Ein besonderes 'Highlight' der Winterpraxisperiode waren die Stunden mit der Shuso Christine Rainer. Sie leitete die Teilnehmer in der Kunst des „Sensory Awareness“ an. Das sind einfache Bewegungen, die dazu dienen die Körperwahrnehmung bzw. das Körperbewusstsein zu vertiefen, zu schärfen oder zu erweitern. Sie nannte es „wach werden durch bewusstes Wahrnehmen“. Diese Stunden wurden von den WeggefährtInnen mit grosser Wertschätzung angenommen; sie boten eine ideale Ergänzung zur Sitzpraxis des Zazen und trugen zu einer entspannten Atmosphäre bei. Nach dem anregenden Vortrag von Christine Rainer über Sensory Awareness nannte sie der Doshi Mathias halb im Spass „Body-dharma“.

Shuso Hans Rainer gab einen würdevollen Doshi ab und hielt einen berührenden Vortrag über seinen Weg zum Dharma, den er über das Töpfern und über die Arbeit mit dem Ofen und dem Brennen genommen hat. Das führte zu einer Reflexion über die Elemente Feuer und Erde. Es waren angenehm wärmende Betrachtungen, die noch lange nachklangen.

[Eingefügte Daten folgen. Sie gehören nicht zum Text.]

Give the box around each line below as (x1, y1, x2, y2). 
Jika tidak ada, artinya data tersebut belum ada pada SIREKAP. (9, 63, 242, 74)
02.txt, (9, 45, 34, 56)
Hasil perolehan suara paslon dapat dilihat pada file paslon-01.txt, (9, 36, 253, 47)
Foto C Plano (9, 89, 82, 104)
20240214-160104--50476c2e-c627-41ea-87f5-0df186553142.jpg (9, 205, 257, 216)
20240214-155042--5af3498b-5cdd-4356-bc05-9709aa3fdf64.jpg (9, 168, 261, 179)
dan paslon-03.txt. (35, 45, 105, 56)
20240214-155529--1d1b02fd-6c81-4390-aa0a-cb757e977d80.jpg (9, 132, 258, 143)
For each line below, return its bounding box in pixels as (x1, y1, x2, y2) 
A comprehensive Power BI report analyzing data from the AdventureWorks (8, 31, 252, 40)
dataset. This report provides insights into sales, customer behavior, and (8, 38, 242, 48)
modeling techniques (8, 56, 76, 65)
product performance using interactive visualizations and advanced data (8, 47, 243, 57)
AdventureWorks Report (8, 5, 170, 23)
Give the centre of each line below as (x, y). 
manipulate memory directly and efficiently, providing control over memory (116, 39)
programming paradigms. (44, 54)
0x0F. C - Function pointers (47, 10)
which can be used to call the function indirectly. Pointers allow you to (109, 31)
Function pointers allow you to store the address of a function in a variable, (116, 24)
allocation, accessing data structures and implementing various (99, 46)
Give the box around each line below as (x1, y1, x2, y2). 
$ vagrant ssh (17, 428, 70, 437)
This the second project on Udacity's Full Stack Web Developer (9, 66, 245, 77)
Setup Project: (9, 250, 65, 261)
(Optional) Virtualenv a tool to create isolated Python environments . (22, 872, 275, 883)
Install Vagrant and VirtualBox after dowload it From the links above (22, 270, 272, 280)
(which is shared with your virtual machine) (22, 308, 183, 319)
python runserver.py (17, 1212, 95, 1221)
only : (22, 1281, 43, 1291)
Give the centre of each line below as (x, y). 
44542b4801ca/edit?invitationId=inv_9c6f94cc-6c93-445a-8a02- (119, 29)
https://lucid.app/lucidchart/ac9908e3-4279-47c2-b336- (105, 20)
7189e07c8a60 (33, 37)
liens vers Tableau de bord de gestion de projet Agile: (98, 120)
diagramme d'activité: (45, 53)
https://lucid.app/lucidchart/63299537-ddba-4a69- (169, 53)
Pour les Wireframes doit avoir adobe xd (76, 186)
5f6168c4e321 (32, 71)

À propos Wärme: die erste Häfte der Winterpraxisperiode war von Schnee, Eis und langandauerndem dichten Nebel geprägt. Was sich auch unter den Praktizierenden niederschlug: Verkühlungen, Husten und dergleichen machten die Runde. Schlussendlich aber haben alle es geschafft der Kälte, dem Eis und ihren Auswirkungen und den Bakterien zu trotzen und erwiesen sich als wetterfest. Wozu auch nicht zuletzt die Losung: „Durchlässig werden“ (d.h. nichts festhalten) verhalf.

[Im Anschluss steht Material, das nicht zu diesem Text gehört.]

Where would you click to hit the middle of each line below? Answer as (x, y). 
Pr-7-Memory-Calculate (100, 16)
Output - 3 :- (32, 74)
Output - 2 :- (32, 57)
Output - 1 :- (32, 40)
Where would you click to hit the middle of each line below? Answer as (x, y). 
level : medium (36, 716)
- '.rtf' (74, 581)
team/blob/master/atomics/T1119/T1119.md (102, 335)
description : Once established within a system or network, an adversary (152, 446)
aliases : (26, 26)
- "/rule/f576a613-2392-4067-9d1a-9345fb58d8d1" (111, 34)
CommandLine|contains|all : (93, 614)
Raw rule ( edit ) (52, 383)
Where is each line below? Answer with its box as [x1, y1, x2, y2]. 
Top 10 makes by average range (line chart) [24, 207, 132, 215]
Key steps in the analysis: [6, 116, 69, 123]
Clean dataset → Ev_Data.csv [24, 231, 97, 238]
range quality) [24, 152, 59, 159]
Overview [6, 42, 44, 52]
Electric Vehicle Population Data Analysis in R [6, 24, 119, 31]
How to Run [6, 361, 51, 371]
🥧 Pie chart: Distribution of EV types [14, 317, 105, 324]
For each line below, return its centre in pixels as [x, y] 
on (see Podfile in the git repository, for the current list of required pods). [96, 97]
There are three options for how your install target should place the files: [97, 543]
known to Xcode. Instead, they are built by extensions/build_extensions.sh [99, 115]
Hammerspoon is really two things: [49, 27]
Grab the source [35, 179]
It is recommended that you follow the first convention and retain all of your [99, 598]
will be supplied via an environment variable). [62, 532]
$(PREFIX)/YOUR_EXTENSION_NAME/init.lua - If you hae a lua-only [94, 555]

Den Abschluss bildete eine Shuso Befragungszeremonie, welche die beide Shusos (zum ersten Mal zwei Shusos auf dem Podium) mit Witz und Würde meisterten.
Nach dem Ende der Befragung machte sich noch einmal einige scheinbar endlose Augenblicke lang die Stille, die schlichte Einfachheit und die Tiefe bemerkbar, die sich während der ausdauernden Übung aller WeggefährtInnen aufgebaut hatte. Sie waren dem Geheimnis des Lebens begegnet: 'Warten können'.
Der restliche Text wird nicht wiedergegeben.